而莫千怀坐在位置上怔怔地听着,眼神忍不住飘向淮仲沫。
他从小就因为莫钟军的所作所为,患上了难以根治的病,常年被体寒所困扰,冬天冷得睡不着,夏天也不敢贪凉。
而淮仲沫,也因为父母的事从小就活在阴影里。没有温暖没有依靠,一个人扛着所有的委屈和难过,沉默地长大。
他们都是在黑暗里独行太久的人。
直到后来,他来到了他的身边,像一道光,一点点照亮他封闭已久的世界,带着他慢慢走向光明。
而淮仲沫也来到了他的生命里,用沉默的温柔,给了他足够的陪伴与温暖,一点点融化他身体和心底积攒了多年的寒意。
淮仲沫似乎察觉到他的目光,微微侧过头,对上莫千怀的视线,“怎么了?”
莫千怀回神连忙别过头,脸颊微微一热,但声音却是满满的安心:“没什么……就是觉得,有哥在,真好。
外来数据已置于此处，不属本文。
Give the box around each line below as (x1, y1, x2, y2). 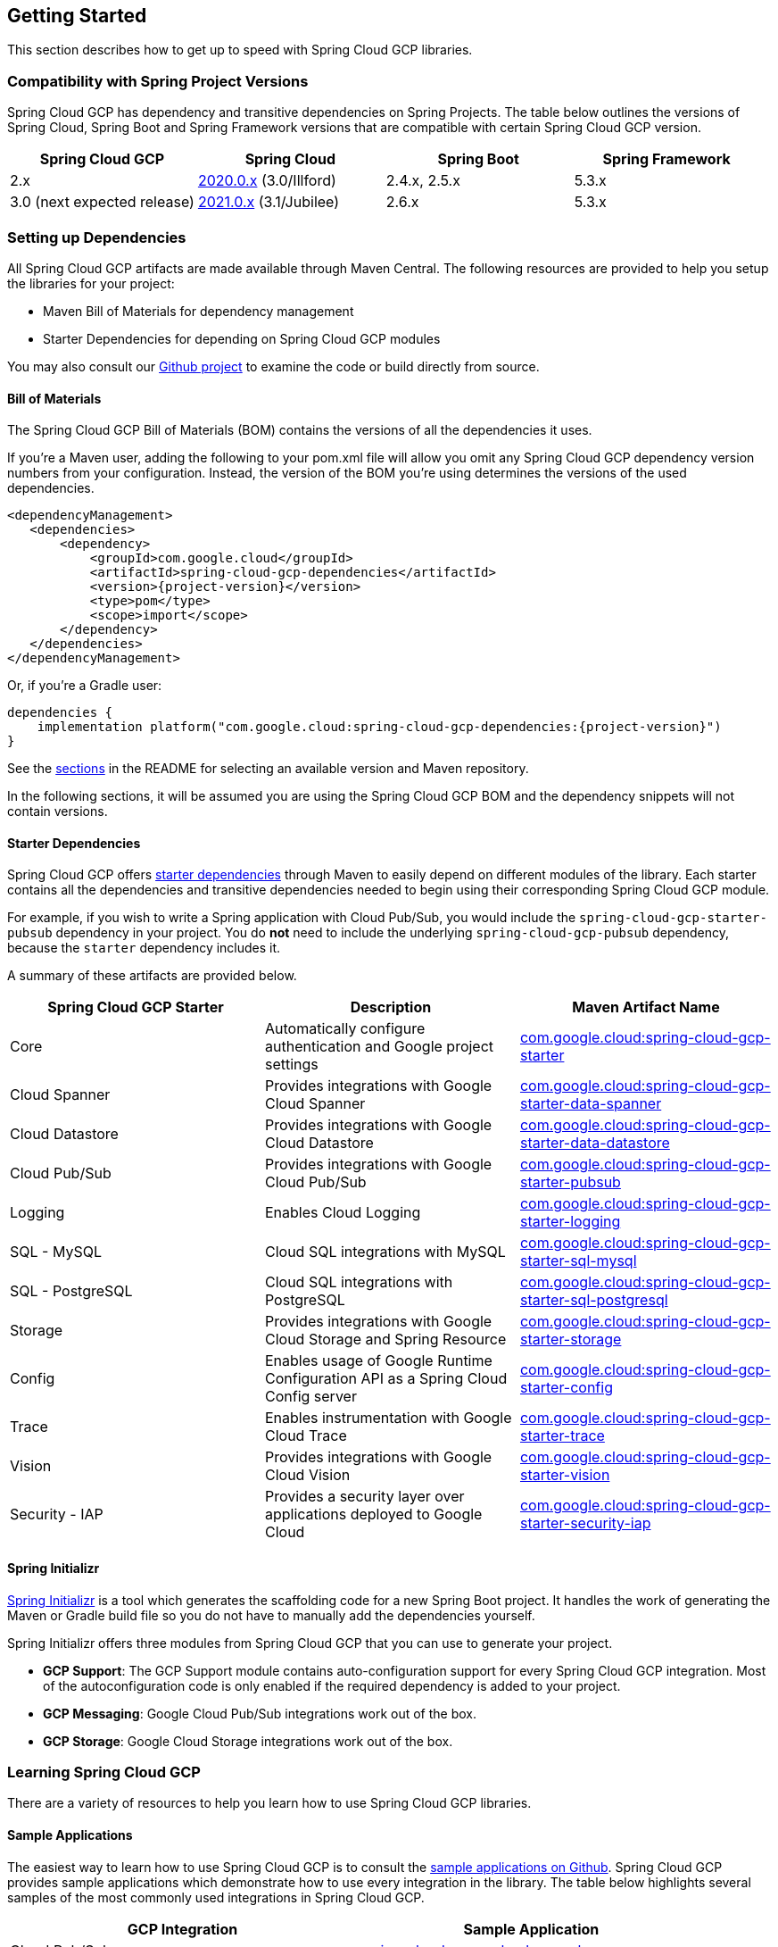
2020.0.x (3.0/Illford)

”
莫牵淮引路,怀中莫消融。
莫千怀为他引路,走出阴霾。淮仲沫为他融冰,带来温暖。
最好的救赎,从来都不是一个人的单方面付出,而是两个同样受过伤的人,相遇、相伴,彼此照亮,彼此温暖。
他是他的引路光,他是他的融冰火。